Instructions for the task. The records sit below. Return every line in them that holds the word "article".

Extracted material.
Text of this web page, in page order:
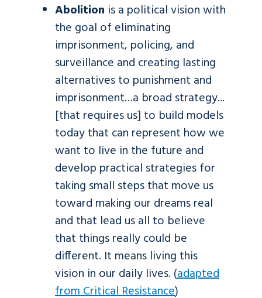
Abolition is a political vision with
the goal of eliminating
imprisonment, policing, and
surveillance and creating lasting
alternatives to punishment and
imprisonment…a broad strategy...
[that requires us] to build models
today that can represent how we
want to live in the future and
develop practical strategies for
taking small steps that move us
toward making our dreams real
and that lead us all to believe
that things really could be
different. It means living this
vision in our daily lives. (adapted
from Critical Resistance)
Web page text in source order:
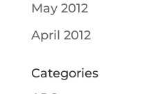
May 2012
April 2012
Categories
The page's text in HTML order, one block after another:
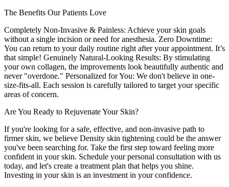
The Benefits Our Patients Love
Completely Non-Invasive & Painless: Achieve your skin goals
without a single incision or need for anesthesia. Zero Downtime:
You can return to your daily routine right after your appointment. It’s
that simple! Genuinely Natural-Looking Results: By stimulating
your own collagen, the improvements look beautifully authentic and
never "overdone." Personalized for You: We don't believe in one-
size-fits-all. Each session is carefully tailored to target your specific
areas of concern.
Are You Ready to Rejuvenate Your Skin?
If you're looking for a safe, effective, and non-invasive path to
firmer skin, we believe Density skin tightening could be the answer
you've been searching for. Take the first step toward feeling more
confident in your skin. Schedule your personal consultation with us
today, and let's create a treatment plan that helps you shine.
Investing in your skin is an investment in your confidence.
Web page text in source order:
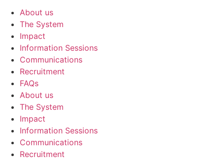
About us
The System
Impact
Information Sessions
Communications
Recruitment
FAQs
About us
The System
Impact
Information Sessions
Communications
Recruitment
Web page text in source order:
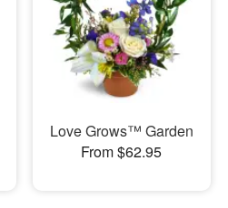
Love Grows™ Garden
From $62.95
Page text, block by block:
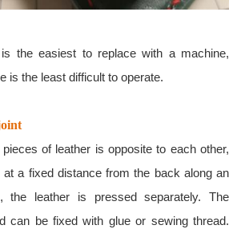
the easiest to replace with a machine,
is the least difficult to operate.
of leather is opposite to each other,
a fixed distance from the back along an
the leather is pressed separately. The
can be fixed with glue or sewing thread.
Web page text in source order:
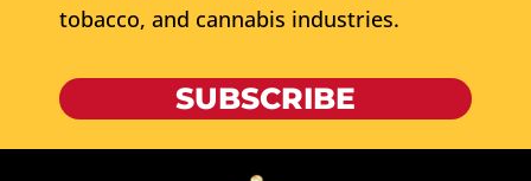
tobacco, and cannabis industries.
SUBSCRIBE
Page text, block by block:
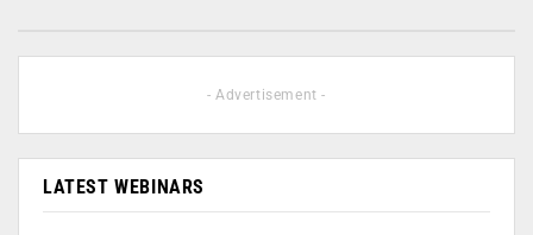
- Advertisement -
LATEST WEBINARS
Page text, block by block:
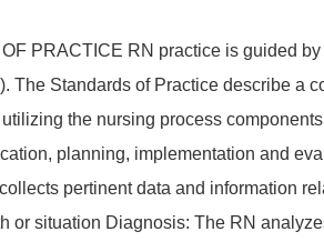
PRACTICE RN practice is guided
The Standards of Practice describe a
the nursing process
planning, implementation and
pertinent data and information
or situation Diagnosis: The RN
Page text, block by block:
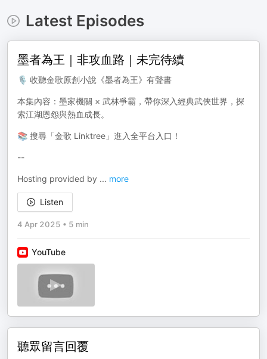
Latest Episodes
墨者為王｜非攻血路｜未完待續
🎙️ 收聽金歌原創小說《墨者為王》有聲書
本集內容：墨家機關 × 武林爭霸，帶你深入經典武俠世界，探
索江湖恩怨與熱血成長。
📚 搜尋「金歌 Linktree」進入全平台入口！
--
Hosting provided by ... more
Listen
4 Apr 2025 • 5 min
YouTube
聽眾留言回覆
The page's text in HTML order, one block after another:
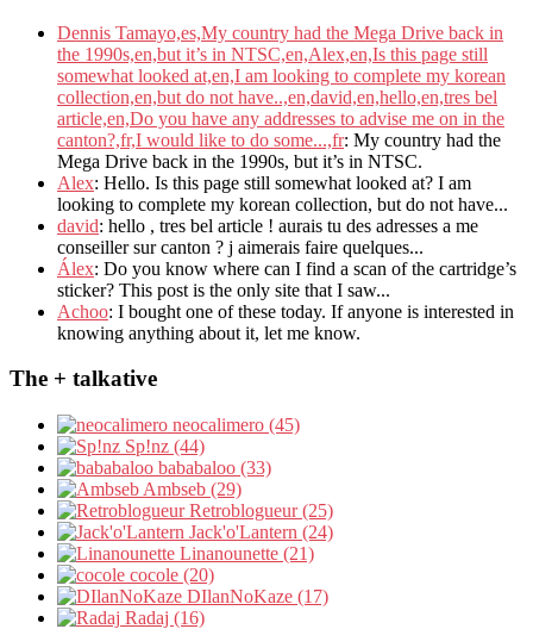
Dennis Tamayo,es,My country had the Mega Drive back in
the 1990s,en,but it’s in NTSC,en,Alex,en,Is this page still
somewhat looked at,en,I am looking to complete my korean
collection,en,but do not have..,en,david,en,hello,en,tres bel
article,en,Do you have any addresses to advise me on in the
canton?,fr,I would like to do some...,fr: My country had the
Mega Drive back in the 1990s, but it’s in NTSC.
Alex: Hello. Is this page still somewhat looked at? I am
looking to complete my korean collection, but do not have...
david: hello , tres bel article ! aurais tu des adresses a me
conseiller sur canton ? j aimerais faire quelques...
Álex: Do you know where can I find a scan of the cartridge’s
sticker? This post is the only site that I saw...
Achoo: I bought one of these today. If anyone is interested in
knowing anything about it, let me know.
The + talkative
neocalimero (45)
Sp!nz (44)
bababaloo (33)
Ambseb (29)
Retroblogueur (25)
Jack'o'Lantern (24)
Linanounette (21)
cocole (20)
DIlanNoKaze (17)
Radaj (16)
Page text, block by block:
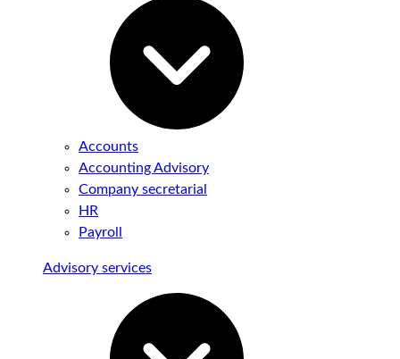
Accounts
Accounting Advisory
Company secretarial
HR
Payroll
Advisory services

Result of the task.
article,en,Do you have any addresses to advise me on in the
david: hello , tres bel article ! aurais tu des adresses a me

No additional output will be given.